Los cuerpos son también cosas

¿Cuánto vale, pues, una vida humana? Una forma de calcularlo es la que utilizaron los abogados de la multinacional Union Carbide para fijar las indemnizaciones a las víctimas del desastre de Bhopal en 1984. Si la renta per cápita de la India es (lo era en
ese entonces) de 250 dólares, mientras que la de los EE. UU. supera los 15000, podemos concluir que el valor medio de una «vida india» es de 8300 dólares, mientras que el de una «vida estadounidense» asciende a 500.000. Las casas de seguro utilizan
habitualmente este tipo de evaluaciones para aumentar sus márgenes de beneficios. Otra posibilidad, que juzgamos más bárbara, es la de esos sistemas «primitivos» de equivalentes que llamamos «venganza». La forma más extrema es el Talión («ojo por ojo, diente por diente»), aunque hay otras más benignas en distintos pueblos de la tierra que permiten cambiar una vida humana, por ejemplo, por cuatro ovejas, o la pérdida de un miembro por un pedazo de tierra o una mujer en edad fértil. La Sociedad, y no sólo la Historia, pueden ser terribles.
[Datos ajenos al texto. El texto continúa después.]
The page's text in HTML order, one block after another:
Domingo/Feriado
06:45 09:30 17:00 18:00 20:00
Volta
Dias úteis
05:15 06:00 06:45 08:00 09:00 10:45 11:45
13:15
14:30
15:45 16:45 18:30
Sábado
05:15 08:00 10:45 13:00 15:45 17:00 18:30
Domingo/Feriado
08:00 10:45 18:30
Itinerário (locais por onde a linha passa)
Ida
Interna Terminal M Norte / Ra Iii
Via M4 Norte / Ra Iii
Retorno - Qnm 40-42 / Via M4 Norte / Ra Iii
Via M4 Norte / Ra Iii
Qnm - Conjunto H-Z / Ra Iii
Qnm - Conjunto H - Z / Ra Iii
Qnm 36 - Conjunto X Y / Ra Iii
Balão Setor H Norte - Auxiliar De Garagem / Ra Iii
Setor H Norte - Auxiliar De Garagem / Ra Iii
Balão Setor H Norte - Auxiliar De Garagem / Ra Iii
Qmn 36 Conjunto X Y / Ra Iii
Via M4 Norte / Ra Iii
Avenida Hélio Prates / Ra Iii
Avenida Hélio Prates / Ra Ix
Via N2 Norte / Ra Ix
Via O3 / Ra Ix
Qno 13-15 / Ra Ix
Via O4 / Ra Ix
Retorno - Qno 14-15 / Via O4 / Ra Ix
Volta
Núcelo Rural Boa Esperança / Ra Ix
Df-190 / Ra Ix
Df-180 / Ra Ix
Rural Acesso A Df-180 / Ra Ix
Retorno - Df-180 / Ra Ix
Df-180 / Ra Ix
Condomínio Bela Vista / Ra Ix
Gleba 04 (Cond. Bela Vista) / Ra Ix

En definitiva, cuando calculamos el valor de la vida humana solemos recurrir a «expresiones dinerarias»; es decir, a formas contables exteriores mediante las cuales tratamos de asir una cantidad inconmensurable: dinero, ganado, mercancías. Pero, ¿cuál es el valor del dinero, el ganado y las mercancías?
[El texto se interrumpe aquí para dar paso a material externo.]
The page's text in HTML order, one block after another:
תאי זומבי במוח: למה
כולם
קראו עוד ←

Como sabemos, David Ricardo y Adam Smith fueron los primeros en formular en el
molde de una ley una relación que todos los pueblos aceptaban intuitivamente en sus
trueques y mercadeos: la que asocia el «valor» de un objeto a una determinada combinación de Tiempo y Trabajo. Luego, Karl Marx afinó esta formulación precisando la diferencia entre trabajo y fuerza de trabajo e identificando el valor de una mercancía con «el tiempo socialmente necesario para su producción ». A partir de ahí Marx dedujo una forma objetiva y paradójica de explotación, independiente de los latigazos y los capataces, escondida en una cifra positiva y apetecible: el salario. Marx nunca olvidó la condición previa («la fuente de toda riqueza es la naturaleza y no el trabajo», corrigió a sus compañeros en el Programa de Gotha), pero digamos que elevó a categoría «científica» una cenestesia subjetiva elemental: la de que un objeto vale tanto más cuando más tiempo y esfuerzo hemos dedicado a elaborarlo o fabricarlo.

El problema estriba en saber cuánto vale la mercancía llamada «fuerza de trabajo»; es decir, la vida humana trasladada al objeto. Para eso, Marx aplicó la lógica valor/trabajo y demostró que, si una mercancía vale tanto como el trabajo socialmente necesario
invertido en su producción, la «vida humana» vale tanto como el conjunto de las mercancías indispensables para su (re)producción: pan, calzado, un lecho, todo lo necesario, en fin, para renovar las energías físicas del trabajador, de manera que esté en condiciones, todas las mañanas, para emprender una nueva jornada laboral. El hecho de que el capitalismo (no Marx) calcule de esta manera el valor de la vida humana plantea un doble dilema, uno ético y otro lógico. El ético parece evidente, pues este «cálculo» (el de las mercancías básicas que permiten la reproducción de una vida desnuda) trata al ser humano como si fuera una mercancía más. Pero ilumina también una paradoja, en la medida en que esa mercancía se diferencia de las otras mercancías en que es la única cuyo valor se define estrictamente en el mercado. En efecto, mientras que el valor —digamos— de una mesa o de un automóvil procede de la «fuerza de trabajo » humana invertida en su producción (que es una «fuerza» exterior añadida a los procesos productivos), el valor de esa «fuerza» se fija en relación con las mercancías que ella misma ha producido.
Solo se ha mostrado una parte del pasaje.